Relying on the Ninth Circuit's opinion, the Sixth Circuit has held that the government's appeal of a downward departure was not rendered moot by the defendant's completion of his sentence and subsequent deportation. See United States v. Barajas-Nunez, 91 F.3d 826, 829 (6th Cir.1996) (citing Valdez-Gonzalez, 957 F.2d at 646-47) (vacating and remanding for resentencing). The Second Circuit has similarly held that a defendant's deportation did not moot the government's appeal of a downward departure in sentencing, so long as resentencing occurred within the defendant's remaining period of supervised release. See United States v. Londono, 100 F.3d 236, 241-42 (2d Cir.1996). We are mindful, as well, that we have previously ordered the detention of an alien defendant beyond the service of his sentence pending appeal of that sentence by the government. See United States v. Maul-Valverde, 10 F.3d 544, 547 n. 2 (8th Cir.1993).

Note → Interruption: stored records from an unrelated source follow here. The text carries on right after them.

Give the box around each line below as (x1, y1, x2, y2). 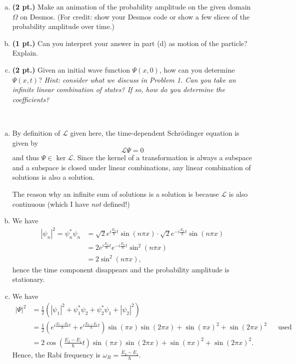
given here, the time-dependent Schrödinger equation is (70, 127, 239, 138)
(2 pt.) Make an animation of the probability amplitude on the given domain (12, 2, 251, 12)
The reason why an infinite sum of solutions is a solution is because (12, 188, 219, 199)
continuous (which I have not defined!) (12, 198, 130, 209)
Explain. (12, 48, 38, 58)
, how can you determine (159, 64, 235, 75)
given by (12, 137, 38, 148)
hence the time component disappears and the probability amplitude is (12, 264, 229, 274)
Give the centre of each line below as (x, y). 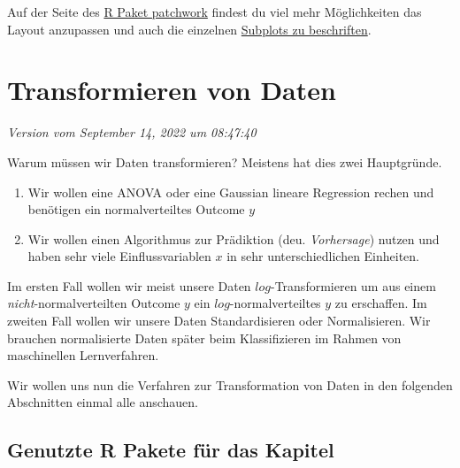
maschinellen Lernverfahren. (83, 355)
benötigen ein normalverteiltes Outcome (136, 209)
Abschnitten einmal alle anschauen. (103, 402)
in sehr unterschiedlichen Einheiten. (323, 256)
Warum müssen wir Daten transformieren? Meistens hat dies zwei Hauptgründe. (225, 161)
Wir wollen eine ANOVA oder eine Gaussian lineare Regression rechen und (231, 192)
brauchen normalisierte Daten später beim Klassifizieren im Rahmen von (204, 338)
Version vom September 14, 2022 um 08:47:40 (132, 132)
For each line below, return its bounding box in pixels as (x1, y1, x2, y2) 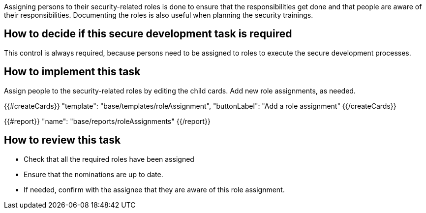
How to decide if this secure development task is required (4, 28, 292, 40)
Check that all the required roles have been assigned (24, 154, 194, 163)
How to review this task (4, 134, 121, 147)
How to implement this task (4, 65, 141, 78)
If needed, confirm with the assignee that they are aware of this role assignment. (24, 185, 285, 194)
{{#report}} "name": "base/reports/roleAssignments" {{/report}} (4, 117, 211, 125)
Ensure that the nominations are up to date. (24, 170, 163, 179)
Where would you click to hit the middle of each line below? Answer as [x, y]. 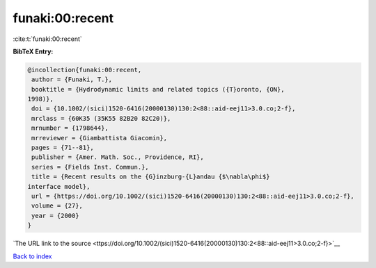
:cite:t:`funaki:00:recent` [48, 39]
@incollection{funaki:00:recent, [85, 70]
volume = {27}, [57, 206]
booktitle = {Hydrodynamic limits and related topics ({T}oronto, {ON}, [158, 89]
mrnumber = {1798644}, [70, 128]
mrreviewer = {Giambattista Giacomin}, [99, 138]
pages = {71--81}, [63, 148]
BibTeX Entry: [33, 51]
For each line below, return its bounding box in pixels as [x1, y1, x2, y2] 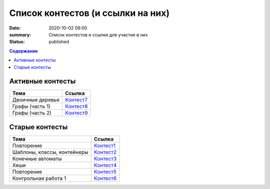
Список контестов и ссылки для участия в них [48, 31, 148, 37]
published [48, 39, 69, 45]
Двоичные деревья [12, 96, 60, 103]
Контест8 [65, 103, 88, 110]
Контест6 [93, 175, 117, 182]
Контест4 [93, 162, 117, 169]
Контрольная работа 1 [12, 175, 66, 182]
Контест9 [65, 110, 88, 117]
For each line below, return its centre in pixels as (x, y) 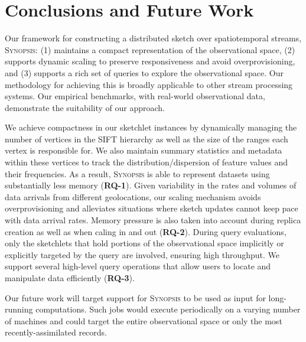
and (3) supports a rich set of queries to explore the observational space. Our (144, 72)
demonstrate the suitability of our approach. (85, 107)
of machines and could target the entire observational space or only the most (144, 320)
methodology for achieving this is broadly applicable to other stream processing (149, 84)
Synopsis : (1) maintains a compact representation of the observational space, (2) (150, 49)
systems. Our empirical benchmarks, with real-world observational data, (135, 96)
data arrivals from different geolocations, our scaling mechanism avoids (133, 196)
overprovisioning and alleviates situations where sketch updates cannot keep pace (152, 208)
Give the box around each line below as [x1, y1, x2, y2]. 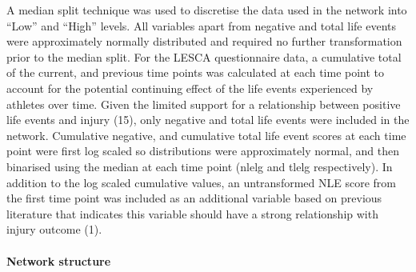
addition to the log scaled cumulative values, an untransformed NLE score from [6, 174, 396, 190]
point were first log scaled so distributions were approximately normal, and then [6, 142, 400, 159]
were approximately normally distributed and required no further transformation [6, 33, 402, 50]
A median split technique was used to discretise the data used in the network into [6, 2, 407, 18]
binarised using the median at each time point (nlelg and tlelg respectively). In [6, 158, 393, 174]
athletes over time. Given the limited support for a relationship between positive [6, 95, 401, 112]
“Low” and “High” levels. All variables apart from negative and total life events [6, 17, 397, 34]
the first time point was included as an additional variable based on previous [6, 190, 382, 206]
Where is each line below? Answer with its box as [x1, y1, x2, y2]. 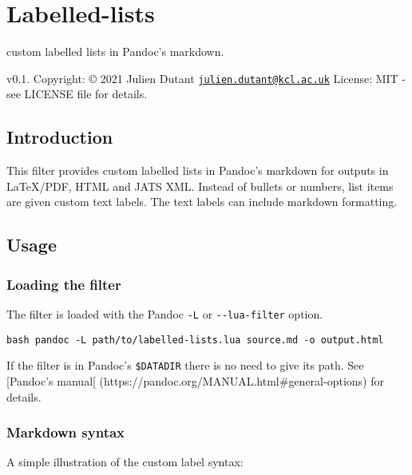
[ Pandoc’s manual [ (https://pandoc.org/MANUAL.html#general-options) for [6, 372, 384, 389]
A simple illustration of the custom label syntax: [6, 453, 244, 470]
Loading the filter [6, 274, 121, 294]
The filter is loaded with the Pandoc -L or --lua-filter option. [6, 305, 323, 322]
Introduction [6, 125, 113, 149]
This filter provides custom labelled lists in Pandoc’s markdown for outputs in [6, 162, 389, 179]
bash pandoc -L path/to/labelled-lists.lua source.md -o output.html [6, 334, 384, 346]
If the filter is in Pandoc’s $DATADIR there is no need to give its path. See [6, 357, 364, 374]
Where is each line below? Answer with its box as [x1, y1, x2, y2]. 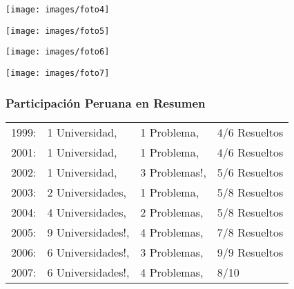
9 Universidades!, [47, 223, 130, 240]
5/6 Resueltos [217, 163, 284, 180]
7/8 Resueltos [217, 223, 284, 240]
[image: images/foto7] [6, 68, 110, 78]
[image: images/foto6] [6, 47, 110, 57]
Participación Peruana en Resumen [6, 94, 206, 111]
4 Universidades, [47, 203, 126, 220]
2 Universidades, [47, 183, 126, 200]
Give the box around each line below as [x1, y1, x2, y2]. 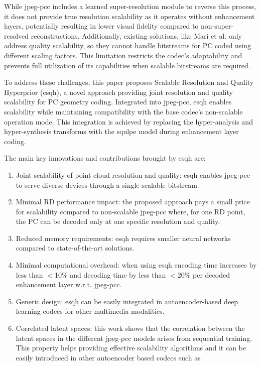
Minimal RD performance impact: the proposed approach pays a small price [16, 196, 250, 207]
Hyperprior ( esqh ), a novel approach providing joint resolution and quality [4, 86, 233, 97]
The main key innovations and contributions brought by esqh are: [4, 153, 206, 163]
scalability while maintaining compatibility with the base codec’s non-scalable [4, 106, 243, 116]
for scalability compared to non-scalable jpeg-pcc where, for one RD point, [16, 206, 245, 216]
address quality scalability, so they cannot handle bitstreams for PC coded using [4, 40, 251, 51]
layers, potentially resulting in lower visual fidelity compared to [4, 21, 199, 31]
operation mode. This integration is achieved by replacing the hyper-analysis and [4, 116, 253, 127]
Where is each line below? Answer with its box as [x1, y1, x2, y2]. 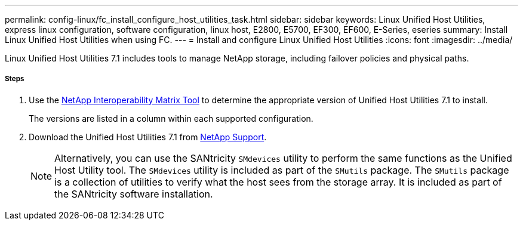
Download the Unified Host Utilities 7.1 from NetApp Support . [29, 131, 267, 142]
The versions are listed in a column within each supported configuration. [29, 113, 313, 124]
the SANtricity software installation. [54, 187, 213, 200]
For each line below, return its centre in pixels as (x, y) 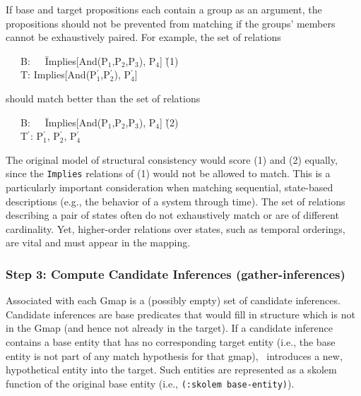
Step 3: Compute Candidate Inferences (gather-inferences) (176, 274)
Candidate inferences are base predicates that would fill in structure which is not (180, 314)
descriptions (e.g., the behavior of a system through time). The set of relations (176, 201)
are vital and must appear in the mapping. (98, 242)
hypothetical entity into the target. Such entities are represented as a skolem (171, 370)
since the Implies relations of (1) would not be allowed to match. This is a (168, 173)
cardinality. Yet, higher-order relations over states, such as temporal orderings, (176, 228)
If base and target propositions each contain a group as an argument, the (164, 9)
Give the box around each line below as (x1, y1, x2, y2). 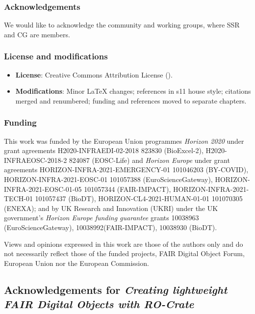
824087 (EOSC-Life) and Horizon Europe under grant (69, 155, 230, 165)
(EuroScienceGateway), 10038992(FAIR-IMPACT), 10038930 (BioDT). (4, 222, 217, 232)
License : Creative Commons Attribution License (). (15, 69, 173, 79)
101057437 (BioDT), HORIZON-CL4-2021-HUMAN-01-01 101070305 (35, 193, 243, 204)
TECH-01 (4, 193, 33, 204)
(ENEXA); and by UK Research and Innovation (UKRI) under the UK (4, 203, 218, 213)
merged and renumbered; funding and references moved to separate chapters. (15, 95, 247, 105)
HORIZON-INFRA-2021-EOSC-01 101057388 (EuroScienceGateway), (4, 174, 213, 184)
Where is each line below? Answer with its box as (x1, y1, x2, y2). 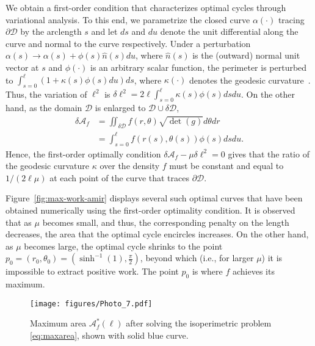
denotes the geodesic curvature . (189, 73, 311, 86)
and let (91, 25, 118, 38)
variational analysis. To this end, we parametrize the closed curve (5, 13, 250, 26)
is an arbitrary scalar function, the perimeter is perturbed (90, 60, 307, 73)
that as (5, 215, 32, 228)
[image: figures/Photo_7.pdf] (30, 299, 153, 308)
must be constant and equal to (169, 159, 284, 172)
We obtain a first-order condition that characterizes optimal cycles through (5, 1, 286, 13)
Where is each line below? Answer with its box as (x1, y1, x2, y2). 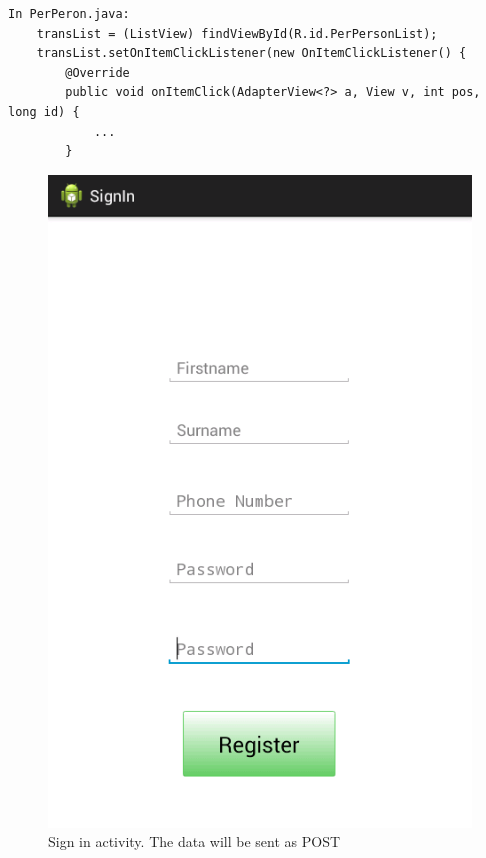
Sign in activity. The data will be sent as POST (48, 831, 341, 852)
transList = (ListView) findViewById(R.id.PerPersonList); (36, 26, 438, 41)
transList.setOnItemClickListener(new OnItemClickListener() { (36, 46, 467, 61)
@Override (65, 65, 130, 80)
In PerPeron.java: (8, 7, 130, 21)
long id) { (8, 104, 80, 119)
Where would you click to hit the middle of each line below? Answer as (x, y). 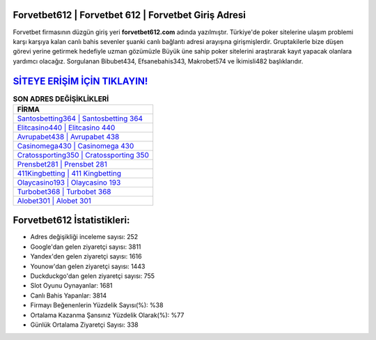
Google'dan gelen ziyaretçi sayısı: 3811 (86, 247)
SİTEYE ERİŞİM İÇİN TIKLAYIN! (80, 81)
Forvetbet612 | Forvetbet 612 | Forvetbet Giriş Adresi (130, 15)
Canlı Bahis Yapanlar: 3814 (69, 295)
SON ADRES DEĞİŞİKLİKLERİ (61, 99)
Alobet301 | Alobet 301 (54, 201)
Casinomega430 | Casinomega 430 (76, 146)
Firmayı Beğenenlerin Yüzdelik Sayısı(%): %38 (97, 305)
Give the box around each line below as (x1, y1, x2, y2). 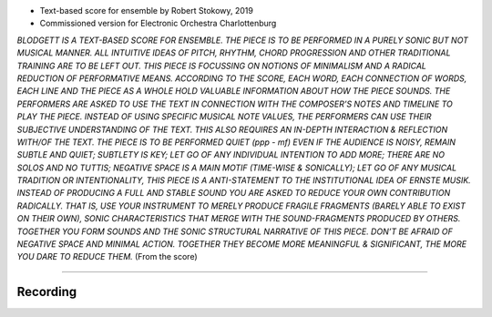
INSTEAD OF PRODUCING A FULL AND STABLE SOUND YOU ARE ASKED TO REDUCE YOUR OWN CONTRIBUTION (16, 188, 451, 199)
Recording (16, 284, 77, 300)
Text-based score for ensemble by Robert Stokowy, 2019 (39, 5, 254, 15)
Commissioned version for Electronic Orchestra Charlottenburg (39, 18, 277, 29)
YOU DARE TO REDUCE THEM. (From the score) (16, 251, 198, 262)
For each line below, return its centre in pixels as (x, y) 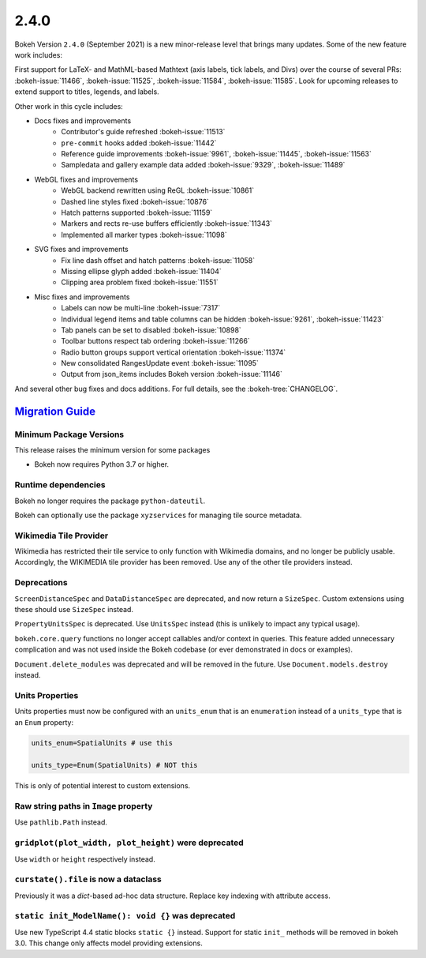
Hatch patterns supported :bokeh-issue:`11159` (137, 212)
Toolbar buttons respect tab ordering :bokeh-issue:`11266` (155, 341)
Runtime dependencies (60, 485)
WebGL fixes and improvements (86, 179)
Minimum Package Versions (69, 434)
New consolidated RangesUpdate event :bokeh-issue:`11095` (160, 363)
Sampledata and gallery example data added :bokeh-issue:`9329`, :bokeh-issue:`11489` (203, 165)
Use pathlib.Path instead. (61, 822)
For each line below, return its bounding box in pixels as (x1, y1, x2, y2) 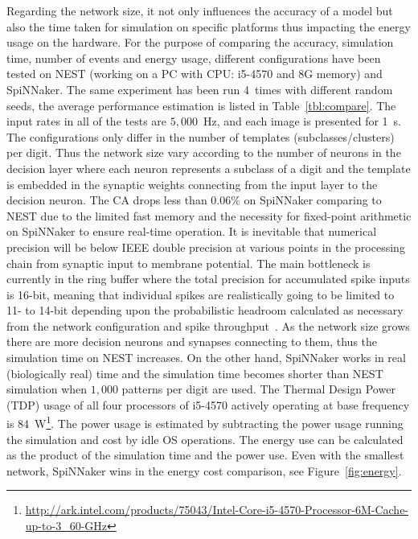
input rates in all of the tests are (6, 113, 167, 130)
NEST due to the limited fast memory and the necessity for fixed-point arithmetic (6, 207, 412, 224)
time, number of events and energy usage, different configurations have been (6, 49, 381, 66)
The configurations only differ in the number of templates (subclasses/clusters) (6, 128, 395, 145)
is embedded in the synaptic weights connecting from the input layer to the (6, 175, 378, 192)
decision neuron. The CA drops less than (6, 191, 207, 208)
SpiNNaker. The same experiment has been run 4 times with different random (6, 80, 393, 97)
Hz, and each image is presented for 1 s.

We agree with the Second, Sixth, and Ninth Circuits that Villamonte-Marquez provides support for the proposition that the deportation of a defendant who has completed his sentence does not automatically moot the government's appeal of a downward departure in sentencing. See Londono, 100 F.3d at 241-42; Barajas-Nunez, 91 F.3d at 829; Valdez-Gonzalez, 957 F.2d at 646-47. While we find it unlikely that the government will seek to extradite him, the prospect that Diaz-Diaz might return to this country on his own accord is not only possible, but, given his history, probable.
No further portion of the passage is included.